**Task requirements**: No pictures go into the copy. Write out exactly the lines below from the one containing "pixels as (x, y)" through the one containing "replace the media inside [16, 335, 87, 343]".

**Provided records**:
################
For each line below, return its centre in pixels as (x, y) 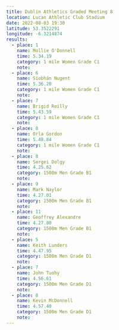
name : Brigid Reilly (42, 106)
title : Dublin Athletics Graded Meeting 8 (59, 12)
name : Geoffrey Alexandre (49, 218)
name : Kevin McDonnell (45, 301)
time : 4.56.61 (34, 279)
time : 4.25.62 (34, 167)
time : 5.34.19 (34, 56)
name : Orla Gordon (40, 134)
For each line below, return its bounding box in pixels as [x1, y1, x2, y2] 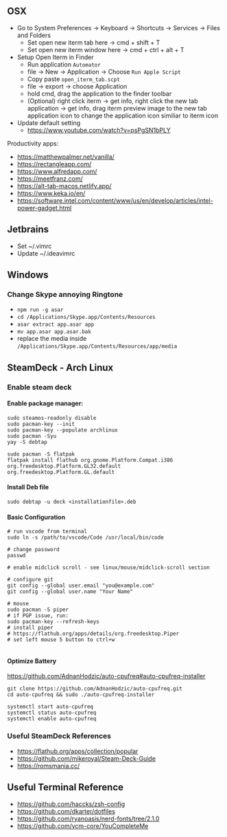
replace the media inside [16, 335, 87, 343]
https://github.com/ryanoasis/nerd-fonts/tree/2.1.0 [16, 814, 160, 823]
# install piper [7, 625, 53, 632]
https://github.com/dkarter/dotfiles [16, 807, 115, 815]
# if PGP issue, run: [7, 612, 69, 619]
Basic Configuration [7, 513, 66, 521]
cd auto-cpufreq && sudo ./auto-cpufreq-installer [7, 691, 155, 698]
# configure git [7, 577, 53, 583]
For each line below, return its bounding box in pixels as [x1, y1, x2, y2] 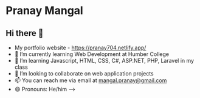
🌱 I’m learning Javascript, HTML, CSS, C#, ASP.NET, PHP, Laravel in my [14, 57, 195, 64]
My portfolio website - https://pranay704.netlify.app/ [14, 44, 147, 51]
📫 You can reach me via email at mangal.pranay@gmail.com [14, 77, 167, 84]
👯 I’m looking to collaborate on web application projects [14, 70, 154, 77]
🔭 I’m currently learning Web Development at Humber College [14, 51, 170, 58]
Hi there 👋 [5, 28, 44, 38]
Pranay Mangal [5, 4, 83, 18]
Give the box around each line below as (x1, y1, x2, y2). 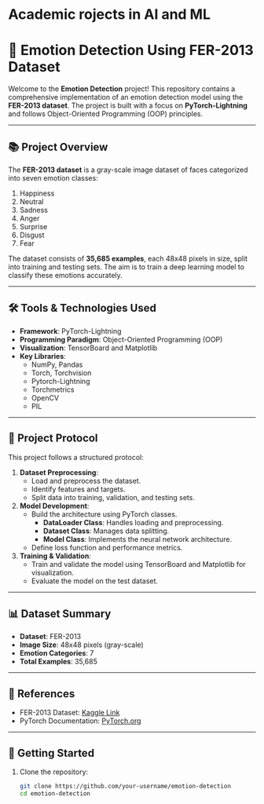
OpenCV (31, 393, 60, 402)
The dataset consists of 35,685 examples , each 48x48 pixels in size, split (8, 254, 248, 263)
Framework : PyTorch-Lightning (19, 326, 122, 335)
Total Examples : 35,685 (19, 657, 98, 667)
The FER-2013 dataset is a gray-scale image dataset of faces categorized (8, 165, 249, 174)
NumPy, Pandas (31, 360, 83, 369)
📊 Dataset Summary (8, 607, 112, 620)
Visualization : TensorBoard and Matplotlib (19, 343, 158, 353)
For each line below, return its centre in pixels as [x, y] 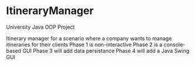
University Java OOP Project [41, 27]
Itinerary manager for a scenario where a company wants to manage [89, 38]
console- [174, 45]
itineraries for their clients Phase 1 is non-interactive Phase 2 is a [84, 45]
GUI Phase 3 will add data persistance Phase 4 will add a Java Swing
################
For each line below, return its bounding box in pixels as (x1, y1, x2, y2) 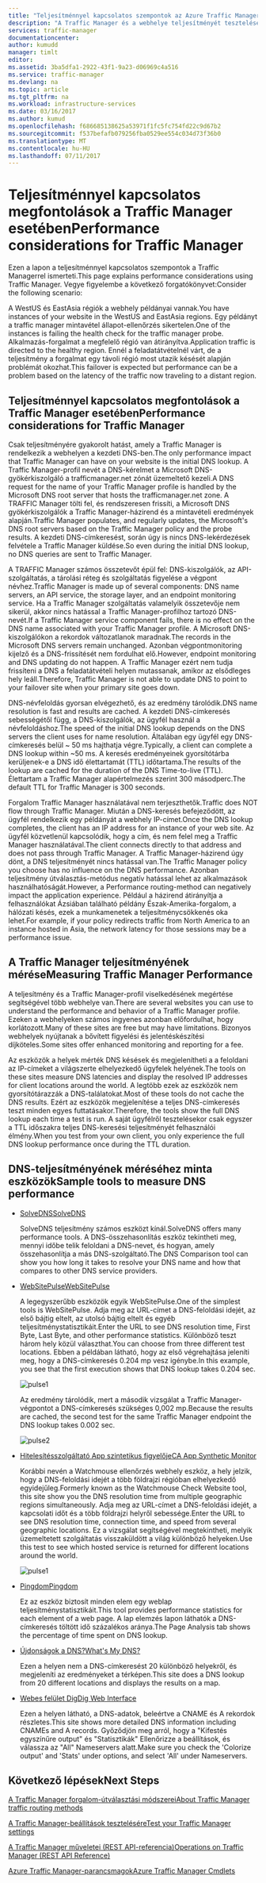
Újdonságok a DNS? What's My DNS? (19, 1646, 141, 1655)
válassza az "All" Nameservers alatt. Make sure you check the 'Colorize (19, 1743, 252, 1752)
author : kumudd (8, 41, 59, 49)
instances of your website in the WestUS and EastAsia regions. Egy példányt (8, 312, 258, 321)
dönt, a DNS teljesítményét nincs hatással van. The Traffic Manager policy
################
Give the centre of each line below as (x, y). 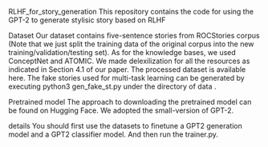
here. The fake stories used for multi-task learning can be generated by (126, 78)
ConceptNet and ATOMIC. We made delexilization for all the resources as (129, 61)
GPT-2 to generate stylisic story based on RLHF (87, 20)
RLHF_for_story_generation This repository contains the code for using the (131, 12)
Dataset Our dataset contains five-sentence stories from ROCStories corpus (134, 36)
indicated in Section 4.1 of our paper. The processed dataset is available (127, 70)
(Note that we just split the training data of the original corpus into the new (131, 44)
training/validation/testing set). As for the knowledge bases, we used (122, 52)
################
**Answer to this task**:
For each line below, return its centre in pixels as (x, y) 
name : Brigid Reilly (42, 106)
title : Dublin Athletics Graded Meeting 8 (59, 12)
name : Geoffrey Alexandre (49, 218)
name : Kevin McDonnell (45, 301)
time : 4.56.61 (34, 279)
time : 4.25.62 (34, 167)
time : 5.34.19 (34, 56)
name : Orla Gordon (40, 134)
For each line below, return its bounding box in pixels as [x1, y1, x2, y2] 
replace the media inside [16, 335, 87, 343]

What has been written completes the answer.